Gelato everywhere, in the name of hybridisation

Gelato everywhere, in the name of hybridisation

In formats, fittings and equipment, there is a less clear distinction between gelato, pastry, coffee, bakery, foodservice and bars – all sectors featured at HostMilano

The distinction between gelato, pastry, bakery, coffee and foodservice is becoming more blurred, thanks to the appearance of hybrid formats.

Increasing numbers of professionals are ‘hopping’ between once rigidly-defined sectors, with exclusive, dedicated formats. Gelato makers experimenting with bread-making and other leavened items, star-rated chefs opening gelaterias and pastry shops, with good-quality coffee thrown in for good measure.

A trend made even more evident by the opening of new establishments that bring together under one roof foodservice, a pastry shop and a bar/café offering mixology (such as Paolo Griffa’s Caffè Nazionale in Aosta) and machines that change function and temperature to suit the season and production requirements, as they shift effortlessly from gelato to pastry. We have also seen (at ‘142 Restaurant’ in Milan) croissant and snack showcases that turn opaque after dinner and turn into furnishing elements.

Flexibility will become increasingly important if establishments are to adapt to thevarious occasions for consumption during the day and the different needs of customer segments: sustainability and snacks outside traditional mealtimes for GenZ-ers, certified and niche products for Millennials, offers of premium and traditional items for the over-55s.

These are all needs that new-millennium gelato can respond to. In various channels, including the very latest: food delivery, which has seen a constant growth in chilled desserts over the years, thanks among other things to the pandemic and climate change. In the last year alone it has risen by +41% (data: JustEta/BVA Doxa).

“For quite a few years now, when it starts to get colder (in October, and through to March) we have introduced chocolate and biscuits,” says Curzio Baraggi, owner of Gelateria Prossima Fermata in Milan, “but we have also noticed that even during the winter months people are now more likely to enjoy ice cream and popsicles in front of the TV.”

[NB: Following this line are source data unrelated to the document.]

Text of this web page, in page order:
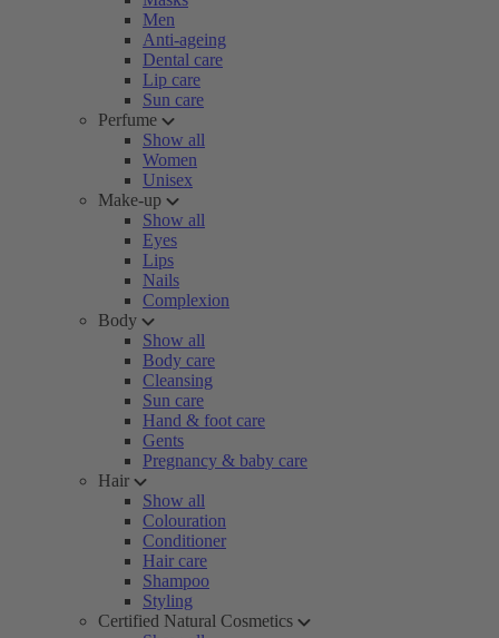
Men
Anti-ageing
Dental care
Lip care
Sun care
Perfume
Show all
Women
Unisex
Make-up
Show all
Eyes
Lips
Nails
Complexion
Body
Show all
Body care
Cleansing
Sun care
Hand & foot care
Gents
Pregnancy & baby care
Hair
Show all
Colouration
Conditioner
Hair care
Shampoo
Styling
Certified Natural Cosmetics
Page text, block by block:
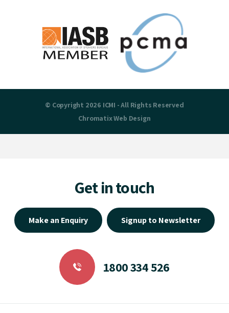
© Copyright 2026 ICMI - All Rights Reserved
ChromatixWeb Design
Get in touch
Make an Enquiry Signup to Newsletter
1800 334 526

The hybrid approach is one that HostMilano, whose unique display concept brings together vertical specialisation with production line affinities in the macro areas of Professional Foodservice, Bakery-Pizza-Pasta; Coffee-Tea-Bars, Coffee Machines and Vending, Gelato-Pastry and furnishings, Technology and Tableware, has always embraced. “The strength of HostMilano,” says Baraggi, looking forward to the 2023 edition, which will be held at fieramilano Rho from 13 to 17 October, “is the way it brings together the different branches of foodservice, pastry and gelato and offers an opportunity to get to know new people, learn about new equipment and gain insights into the new gelato products we can then introduce the following year.”